*Your assignment*. Your answer should consist of the listing, repeated exactly.

*Data for the task*.
*** Block opens ***
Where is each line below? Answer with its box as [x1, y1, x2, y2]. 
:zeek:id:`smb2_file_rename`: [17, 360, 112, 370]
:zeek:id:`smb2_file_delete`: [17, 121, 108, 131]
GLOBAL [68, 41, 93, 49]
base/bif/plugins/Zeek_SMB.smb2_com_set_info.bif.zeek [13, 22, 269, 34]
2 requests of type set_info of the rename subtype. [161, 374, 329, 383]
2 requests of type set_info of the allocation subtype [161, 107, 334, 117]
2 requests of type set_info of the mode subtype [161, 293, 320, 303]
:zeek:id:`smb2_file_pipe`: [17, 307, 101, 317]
*** Block closes ***
*Task solution*.
Where is each line below? Answer with its box as [x1, y1, x2, y2]. 
:zeek:id:`smb2_file_rename`: [17, 360, 112, 370]
:zeek:id:`smb2_file_delete`: [17, 121, 108, 131]
GLOBAL [68, 41, 93, 49]
base/bif/plugins/Zeek_SMB.smb2_com_set_info.bif.zeek [13, 22, 269, 34]
2 requests of type set_info of the rename subtype. [161, 374, 329, 383]
2 requests of type set_info of the allocation subtype [161, 107, 334, 117]
2 requests of type set_info of the mode subtype [161, 293, 320, 303]
:zeek:id:`smb2_file_pipe`: [17, 307, 101, 317]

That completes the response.